CREATE NONCLUSTERED INDEX [IX_Posts_PostTypeId_Subject] ON [dbo].[Posts]
(
[PostTypeId] ASC,
[Subject] ASC
)
WITH (PAD_INDEX = OFF, STATISTICS_NORECOMPUTE = OFF,
SORT_IN_TEMPDB = OFF, IGNORE_DUP_KEY = OFF, DROP_EXISTING = OFF,
ONLINE = OFF, ALLOW_ROW_LOCKS = ON, ALLOW_PAGE_LOCKS = ON) ON [PRIMARY]
GO
So yeah, any ideas folks?
Update 1: Added schema for the udf.
CREATE FUNCTION [dbo].[ToUriCleanText]
(
@Subject NVARCHAR(300)
)
RETURNS NVARCHAR(350) WITH SCHEMABINDING
AS
BEGIN
<snip>
// Nothing insteresting in here.
//Just lots of SET @foo = REPLACE(@foo, '$', ''), etc.
END
Update 2: Solution
Yep, it was because i wasn't using the index on the view and had to manually make sure i didn't expand the view. The server is Sql Server 2008 Standard Edition. The full answer is below.
Here's the proof, WITH (NOEXPAND)
Thank you all for helping me solve this problem :)
I suspect it has to call that function for every row before it can do the comparison in your where clause. I'd expose subject, run the query checking against that directly and see how the times work out. I've generally seen a lot of slowness whenever I modify a value using a function and then use it in the where clause...
I see an @ sign in the query code in your execution plan. There's a string variable involved.
Sql Server has a NASTY behavior if the string variable's type does not match the type of the string column in the index. Sql Server will ... convert the whole column to that type, perform the fast lookup, and then throw away the converted index so it can do the whole thing again next query.
Simon figured it out - but here's more helpful detail: http://msdn.microsoft.com/en-us/library/ms187373.aspx
So, what's happening here is that indexed view matching is not working. Make sure you're using Enterprise or Developer editions of Sql Server (pretty likely). Then check your SET options according to the article.
I recently built a large database containing hundreds of millions of call detail records and there are some functions I was using in queries and views that I turned into persisted computed columns. This worked out much better because I could index on the computed column.

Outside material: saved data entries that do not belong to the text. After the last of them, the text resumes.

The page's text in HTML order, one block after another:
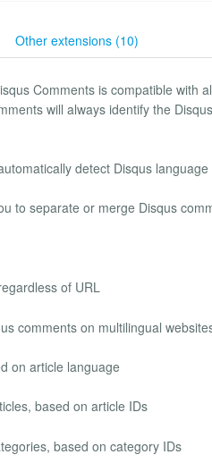
Other extensions (10)
Comments is compatible with
will always identify the
detect Disqus
to separate or merge Disqus
of URL
comments on multilingual
on article language
based on article IDs
based on category IDs
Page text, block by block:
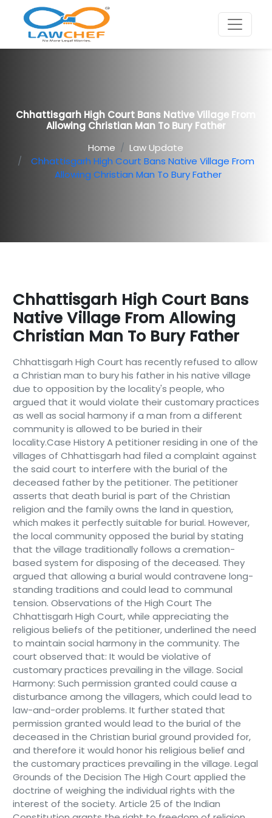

I wasn't using SQL Enterprise though so I didn't get the opportunity to use indexed views. Is the indexed view supposed to be able to index the deterministic results of the UDF?
What benefit are you looking for by using an indexed view? Is it not possible to properly index the table(s) themselves? Without good justification, you're adding complexity and asking the optimizer to deal with more database objects with less flexibility.
Have you evaluated the same query logic with standard indexes?
Mixing in UDF logic muddies things even more.
What edition of SQL Server? I believe that only Enterprise and Developer Edition will use indexed views automatically, while the others support it using query hints.
From Query Hints (Transact SQL) on MSDN:
If all you want is to persist the return value of a UDF, consider a persisted computed column rather than an indexed view.